SINGAPORE- A new global exchange and marketplace for high-quality carbon credits is set to launch in Singapore by the year-end, backed by banks DBS and Standard Chartered, Singapore Exchange and state investor Temasek Holdings, the companies said on Thursday.

Under increasing pressure to cut carbon emissions and lay out sustainability plans, firms need carbon credits to offset emissions they are unable to remove from their operations.

A global private sector task force on scaling up the voluntary carbon market said last year the market would need to grow 15-fold to around 2 billion tonnes of carbon credits a year by 2030, with new trading products needed to enable companies to meet goals set under the Paris climate agreement. 

Climate Impact X (CIX), the proposed Singapore-based exchange and marketplace, a joint venture between the four companies is set to launch by the end of 2021, executives told a news conference.
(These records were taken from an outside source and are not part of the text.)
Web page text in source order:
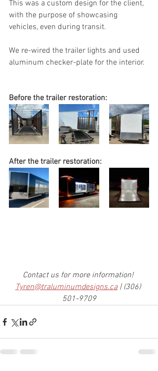
This was a custom design for the client,
with the purpose of showcasing
vehicles, even during transit.
We re-wired the trailer lights and used
aluminum checker-plate for the interior.
Before the trailer restoration:
After the trailer restoration:
Contact us for more information!
Tyren@traluminumdesigns.ca | (306)
501-9709
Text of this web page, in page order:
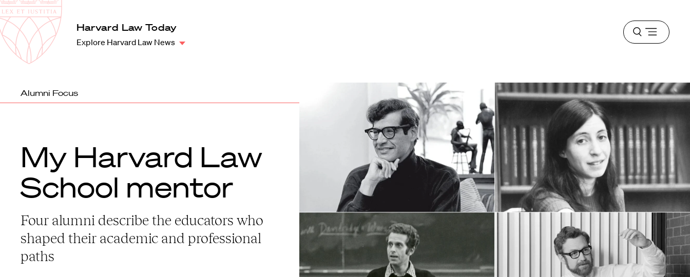
Harvard
Law
School
Harvard Law Today
Explore Harvard Law News
Open
menu
Alumni Focus
My Harvard Law
School mentor
Four alumni describe the educators who
shaped their academic and professional
paths
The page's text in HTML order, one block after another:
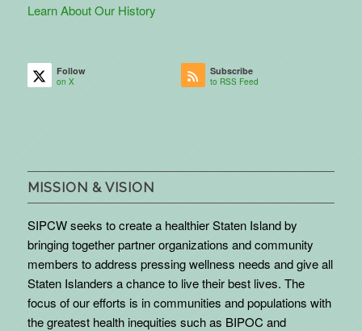
Learn About Our History
Follow
on X
Subscribe
to RSS Feed
MISSION & VISION
SIPCW seeks to create a healthier Staten Island by
bringing together partner organizations and community
members to address pressing wellness needs and give all
Staten Islanders a chance to live their best lives. The
focus of our efforts is in communities and populations with
the greatest health inequities such as BIPOC and
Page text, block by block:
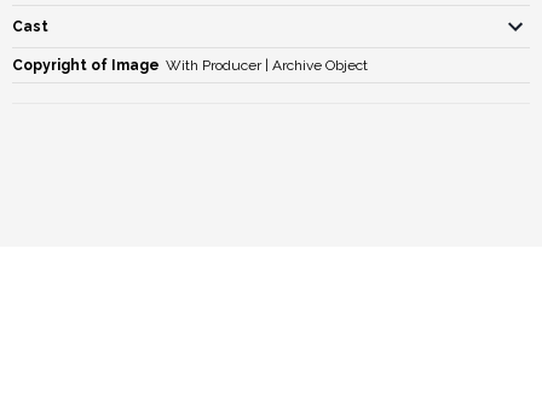
Cast
Copyright of Image With Producer | Archive Object
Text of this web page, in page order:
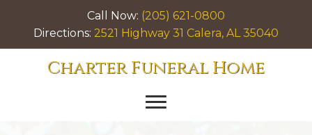
Call Now: (205) 621-0800
Directions: 2521 Highway 31 Calera, AL 35040
Charter Funeral Home
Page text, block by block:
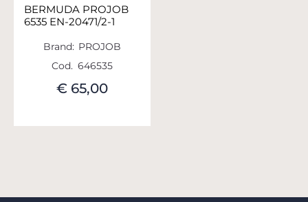
BERMUDA PROJOB
6535 EN-20471/2-1
Brand: PROJOB
Cod. 646535
€ 65,00
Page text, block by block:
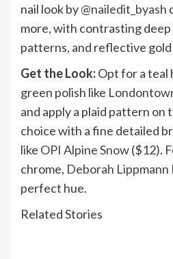
nail look by@nailedit_byash
more, with contrasting deep
patterns, and reflective
Get the Look:Opt for a teal
green polish like
and apply a plaid pattern on
choice with a fine detailed
like OPI Alpine Snow($12).
chrome, Deborah
perfect hue.
Related Stories
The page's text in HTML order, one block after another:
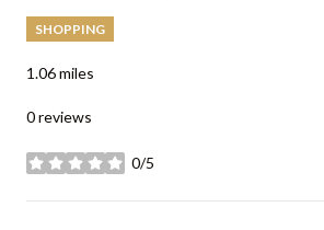
SHOPPING
1.06miles
0 reviews
0/5
stars
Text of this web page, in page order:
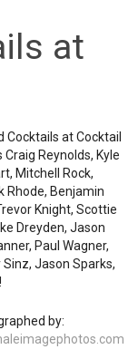
at
Cocktails at Cocktail
Reynolds, Kyle
Mitchell Rock,
Rhode, Benjamin
Knight, Scottie
Dreyden, Jason
Paul Wagner,
Sinz, Jason Sparks,
by:
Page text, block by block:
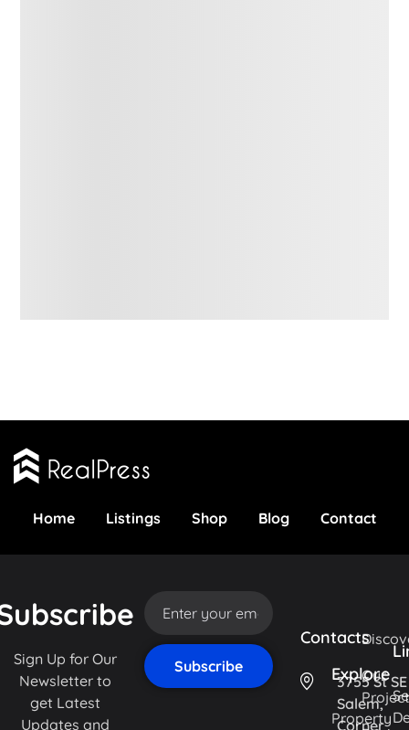
Home Listings Shop Blog Contact
Sign Up for Our
Newsletter to
get Latest
Updates and
Contacts
3755 St SE
Salem,
Corner
Explore
Property
Our

It aims to capitalise on Singapore's reputation as one of the world's leading financial and trading hubs, supported by a strong regulatory framework, Ravi Menon, managing director of the Monetary Authority of Singapore, told the news conference.

"CIX is a promising solution to the problem we face today of fragmented carbon credit markets characterised by thin liquidity and credits of questionable quality," he said.
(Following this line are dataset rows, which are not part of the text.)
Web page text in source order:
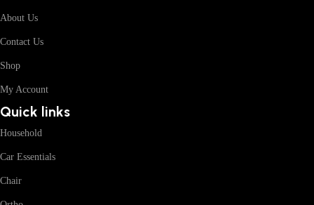
About Us
Contact Us
Shop
My Account
Quick links
Household
Car Essentials
Chair
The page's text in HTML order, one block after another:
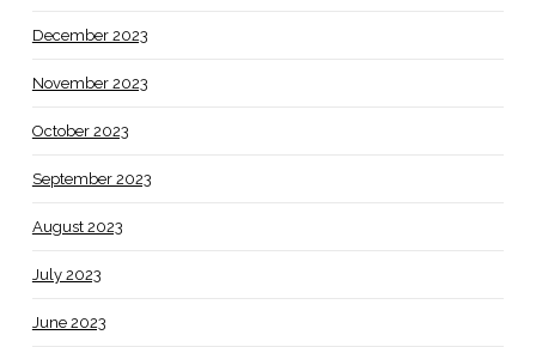
December 2023
November 2023
October 2023
September 2023
August 2023
July 2023
June 2023
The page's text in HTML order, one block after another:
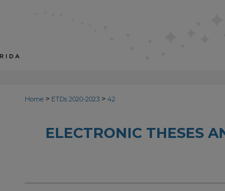
Home > ETDs 2020-2023 > 42
ELECTRONIC THESES
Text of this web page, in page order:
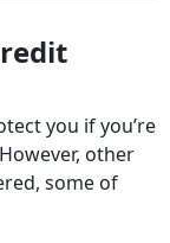
you if you’re
other
some of
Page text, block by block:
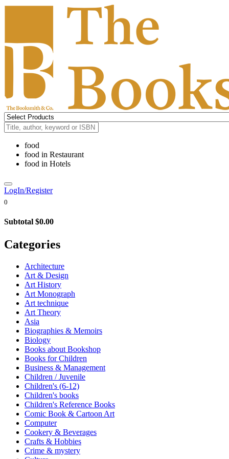
food
food in Restaurant
food in Hotels
LogIn/Register
0
Subtotal $0.00
Categories
Architecture
Art & Design
Art History
Art Monograph
Art technique
Art Theory
Asia
Biographies & Memoirs
Biology
Books about Bookshop
Books for Children
Business & Management
Children / Juvenile
Children's (6-12)
Children's books
Children's Reference Books
Comic Book & Cartoon Art
Computer
Cookery & Beverages
Crafts & Hobbies
Crime & mystery
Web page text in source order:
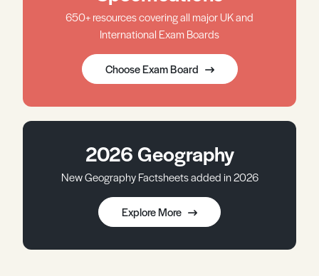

CIX will leverage satellite monitoring and blockchain technology to boost transparency, integrity and the quality of carbon credits.

"While there are international markets, there would be a strong preference by participants to trade in markets located close to where the projects are based," Andrew Koscharsky, chief commercial officer at iSWitch, an electricity retailer in Singapore, told Reuters.
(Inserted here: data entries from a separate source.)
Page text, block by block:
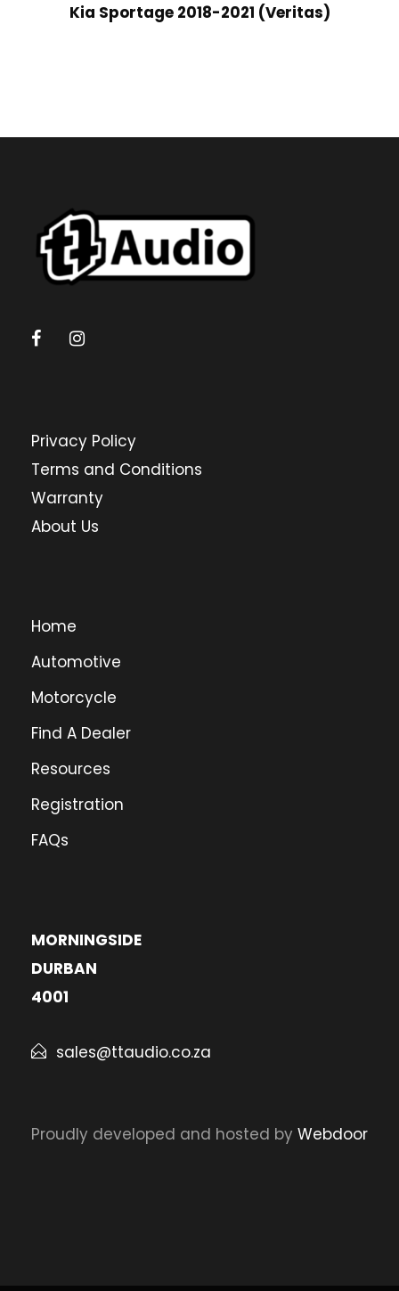
Kia Sportage 2018-2021 (Veritas)
Privacy Policy
Terms and Conditions
Warranty
About Us
Home
Automotive
Motorcycle
Find A Dealer
Resources
Registration
FAQs
MORNINGSIDE
DURBAN
4001
sales@ttaudio.co.za
Proudly developed and hosted by Webdoor
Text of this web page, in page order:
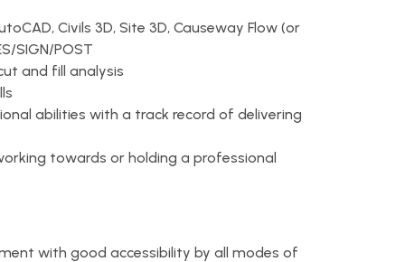
Civils 3D, Site 3D, Causeway Flow (or
SIGN/POST
and fill analysis
abilities with a track record of delivering
towards or holding a professional
with good accessibility by all modes of
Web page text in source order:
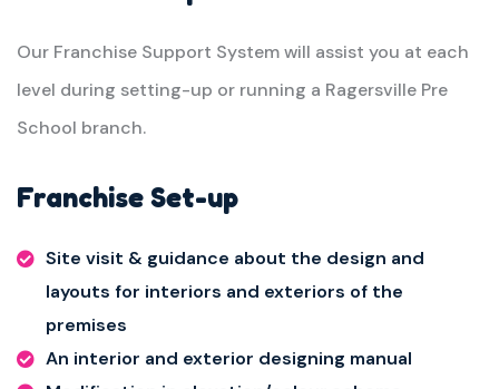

"This exchange will provide all parties with additional levels of transparency and liquidity," he said.

CIX's initial focus will be to catalyse the market for natural climate solutions, which involve protection and restoration of natural ecosystems such as forests, wetlands and mangroves.

Executives are hopeful that CIX's proximity to Southeast Asia, a fertile ground for nature-based solutions, will enable it and its partners to work with project developers to procure supplies of high quality carbon credits.

"The massive growth in net zero commitments and the massive growth in voluntary carbon requirements over the next decade mean there's going to be a huge multi billion dollar opportunity to create a trading asset class," said Piyush Gupta, CEO of DBS.

Critics of carbon offsets say they allow emitters to continue to release greenhouse gases. Proponents say offsets are useful even if the priority must be cutting emissions. 

The voluntary carbon offset market differs from compliance, or cap-and-trade schemes, enshrined in law, which set a finite carbon budget and allow emitters to trade allowances.